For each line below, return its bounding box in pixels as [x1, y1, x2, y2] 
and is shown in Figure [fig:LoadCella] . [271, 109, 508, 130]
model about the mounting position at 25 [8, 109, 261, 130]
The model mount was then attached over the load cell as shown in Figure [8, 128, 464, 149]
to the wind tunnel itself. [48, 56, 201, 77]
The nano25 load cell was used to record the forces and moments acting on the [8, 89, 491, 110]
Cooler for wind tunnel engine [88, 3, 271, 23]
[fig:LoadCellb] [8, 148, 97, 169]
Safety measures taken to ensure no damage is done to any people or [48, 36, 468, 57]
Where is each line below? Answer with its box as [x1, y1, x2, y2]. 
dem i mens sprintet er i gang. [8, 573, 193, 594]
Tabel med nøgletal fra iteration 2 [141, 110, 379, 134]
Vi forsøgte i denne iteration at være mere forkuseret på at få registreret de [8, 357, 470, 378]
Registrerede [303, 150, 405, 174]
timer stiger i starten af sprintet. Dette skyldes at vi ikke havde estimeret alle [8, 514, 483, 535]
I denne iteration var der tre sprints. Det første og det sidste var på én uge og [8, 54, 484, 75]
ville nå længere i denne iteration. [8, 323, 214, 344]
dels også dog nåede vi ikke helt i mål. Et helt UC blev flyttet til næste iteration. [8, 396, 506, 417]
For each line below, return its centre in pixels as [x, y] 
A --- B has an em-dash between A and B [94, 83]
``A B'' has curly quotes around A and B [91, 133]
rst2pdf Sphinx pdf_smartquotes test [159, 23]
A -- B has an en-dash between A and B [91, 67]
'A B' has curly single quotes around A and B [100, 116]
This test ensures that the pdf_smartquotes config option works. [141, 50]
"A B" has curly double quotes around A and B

-*-*-

__What you should do__. Look through the material above for "denne" and copy the lines that have it.

__Response area__.
Vi forsøgte i denne iteration at være mere forkuseret på at få registreret de [8, 357, 470, 378]
I denne iteration var der tre sprints. Det første og det sidste var på én uge og [8, 54, 484, 75]
ville nå længere i denne iteration. [8, 323, 214, 344]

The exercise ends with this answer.